Despite these efforts, employers continue to have difficulty finding workers. While the U.S. economy is in the midst of recovering from the massive job losses of 2020, a new problem has emerged. Employees are leaving jobs in record numbers and some workers are retiring earlier than expected, a phenomenon now referred to as the “Great Resignation” or “Big Quit.” According to U.S. Bureau of Labor Statistics, the problem is affecting numerous industries, and is causing difficulty for employers. The problem is global, as many countries are now experiencing this as well. In September, 4.4 million workers quit their jobs and 10.4 million jobs were open in the United States–a new record. Workers in accommodation and food services and retail industries accounted for the highest quit rates in July. Currently, the supply of jobs is greater than the supply of willing workers, thus creating competition for talent that we have not seen in recent times. Talent acquisition departments are scrambling to fill jobs and many cannot keep pace with the burgeoning resignations.

Recent research found that globally, employees between the ages of 30 and 45 years old had the highest increase in resignation rates from 2020 to 2021, while resignation rates actually fell for the 60 to 70 year-old age group. This is an interesting finding because hiring older workers is one solution that employers should consider to help address their talent shortage problem. Yet older workers are often overlooked and cut out of consideration.

Despite the commonly repeated stereotypes, older workers bring energy and enthusiasm to the workplace. They are known for loyalty, people skills, and a strong work ethic. And older workers often have higher levels of engagement than younger workers. People are living longer than ever before and many want or need to work longer. Older workers can provide experience and perspective that are sometimes missing in today’s workplaces. Changes in compensation and reward design have created a more age-neutral distribution of labor costs, so the incremental cost of retaining or recruiting older workers is minimal and is likely to be outweighed by their value.

There is more good news for employers. Workers ages 45 and older made up over 44 percent of the U.S. workforce in 2020, but the number of unemployed persons ages 45 and older totaled 2.8 million as of August 2021. So, over a quarter of the 10.9 million existing job openings could be filled if employers hired these workers. What is holding them back?

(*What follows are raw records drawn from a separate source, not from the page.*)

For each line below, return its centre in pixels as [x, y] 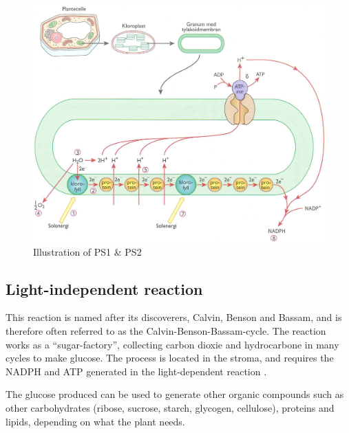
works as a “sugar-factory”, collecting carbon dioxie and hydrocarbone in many [172, 344]
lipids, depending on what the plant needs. [95, 421]
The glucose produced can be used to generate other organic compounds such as [175, 394]
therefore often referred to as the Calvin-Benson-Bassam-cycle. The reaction [166, 331]
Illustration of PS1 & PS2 [87, 251]
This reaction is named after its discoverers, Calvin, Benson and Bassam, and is [174, 317]
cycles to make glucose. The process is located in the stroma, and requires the [170, 358]
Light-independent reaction [104, 288]
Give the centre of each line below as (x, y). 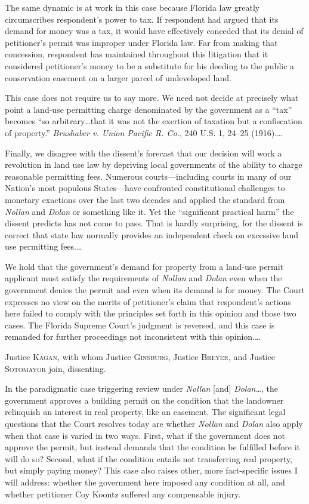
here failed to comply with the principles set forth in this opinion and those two (151, 313)
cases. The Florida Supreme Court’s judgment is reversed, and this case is (140, 325)
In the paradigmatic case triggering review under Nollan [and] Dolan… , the (142, 388)
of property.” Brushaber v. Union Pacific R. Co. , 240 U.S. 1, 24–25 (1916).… (144, 132)
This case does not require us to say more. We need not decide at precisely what (152, 98)
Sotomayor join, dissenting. (55, 368)
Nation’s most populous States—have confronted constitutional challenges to (145, 188)
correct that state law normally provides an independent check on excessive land (152, 234)
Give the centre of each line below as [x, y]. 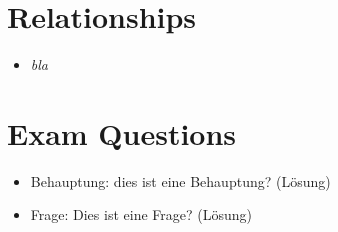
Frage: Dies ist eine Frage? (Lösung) [141, 214]
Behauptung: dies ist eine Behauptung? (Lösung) [180, 180]
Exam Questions [122, 132]
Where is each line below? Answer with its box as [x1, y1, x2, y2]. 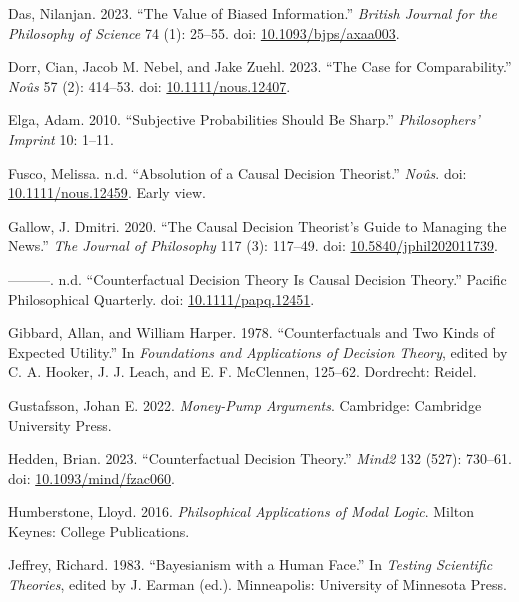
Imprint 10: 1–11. [8, 128, 114, 149]
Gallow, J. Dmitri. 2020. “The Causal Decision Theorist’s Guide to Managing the [8, 215, 507, 236]
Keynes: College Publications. [8, 520, 190, 541]
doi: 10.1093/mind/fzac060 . [8, 467, 175, 488]
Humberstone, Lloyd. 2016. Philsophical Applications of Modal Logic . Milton [8, 501, 475, 522]
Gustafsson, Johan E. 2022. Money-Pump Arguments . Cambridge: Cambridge [8, 394, 482, 415]
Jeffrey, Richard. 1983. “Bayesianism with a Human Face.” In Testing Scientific [8, 554, 493, 575]
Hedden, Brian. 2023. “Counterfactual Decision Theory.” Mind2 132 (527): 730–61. [8, 448, 513, 469]
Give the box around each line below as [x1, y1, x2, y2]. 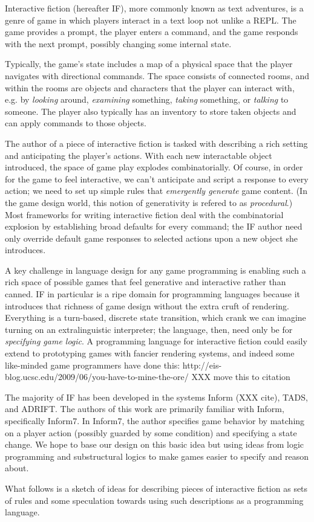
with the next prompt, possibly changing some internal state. [5, 37, 232, 50]
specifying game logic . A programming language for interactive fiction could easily [5, 335, 307, 347]
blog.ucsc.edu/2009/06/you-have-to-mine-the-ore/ [5, 370, 189, 383]
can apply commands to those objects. [5, 117, 146, 129]
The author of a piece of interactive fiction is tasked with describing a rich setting [5, 137, 308, 149]
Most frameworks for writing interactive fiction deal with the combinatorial [5, 208, 284, 221]
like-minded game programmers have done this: [5, 358, 180, 371]
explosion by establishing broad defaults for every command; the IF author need [5, 220, 303, 233]
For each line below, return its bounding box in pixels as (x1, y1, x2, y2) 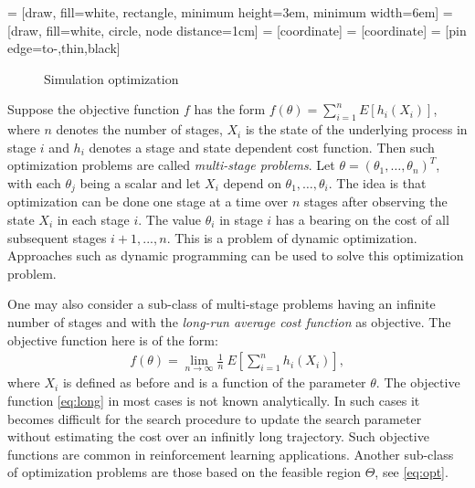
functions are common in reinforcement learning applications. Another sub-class (7, 444, 454, 463)
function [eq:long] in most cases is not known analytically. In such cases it (7, 391, 420, 409)
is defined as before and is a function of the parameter (62, 373, 366, 392)
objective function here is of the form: (7, 330, 218, 349)
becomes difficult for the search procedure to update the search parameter (7, 408, 422, 428)
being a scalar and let (79, 173, 201, 192)
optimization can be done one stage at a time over (7, 192, 289, 211)
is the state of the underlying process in (245, 120, 468, 139)
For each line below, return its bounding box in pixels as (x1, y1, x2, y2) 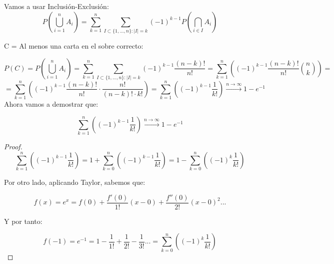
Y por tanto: (4, 215, 42, 226)
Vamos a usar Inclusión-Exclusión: (4, 1, 109, 11)
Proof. (4, 141, 22, 152)
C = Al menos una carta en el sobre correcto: (4, 40, 143, 51)
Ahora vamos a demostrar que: (4, 99, 98, 109)
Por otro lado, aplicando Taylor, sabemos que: (4, 177, 145, 187)

Figure 1 Source: U.S. Bureau of Labor Statistics, Current Population Survey


In some cases, age discrimination is the cause. In 2020, 78 percent of older U.S. workers said they had seen or experienced age discrimination in the workplace. Age discrimination can occur in the hiring process during the screening, interviewing, or selection phase. It also occurs when older workers are excluded from training and development and skills-building opportunities, or when they are not considered for promotions.

Another possible cause is technology. Here, I am not talking about older workers’ technology skills—which are often underestimated and is another untrue stereotype. The issue is the technology used in the hiring process. Advances in human capital technology have changed the recruitment process for many companies. Through the use of artificial intelligence (AI) for resume screening, chatbots to collect information from applicants, and automated scheduling for interviews, companies are increasing the speed of hires. Some companies interview people by having candidates record video responses to questions, and then use AI to analyze their answers, word choice, tone, and facial expressions. But the use of this technology comes at a cost and raises issues of accessibility, equity, and bias.

Many job candidates are unaware of how the latest HR technology is utilized. They may not know that AI is being used to screen them for identifiable skills or that they may be filtered out for having too many years of experience or for disclosing graduation dates. These types of filters introduce age bias into the hiring process. While much attention has been paid to de-biasing job descriptions and conducting blind resume reviews that remove names, schools attended, and similar information, filters that serve as proxies for age remain.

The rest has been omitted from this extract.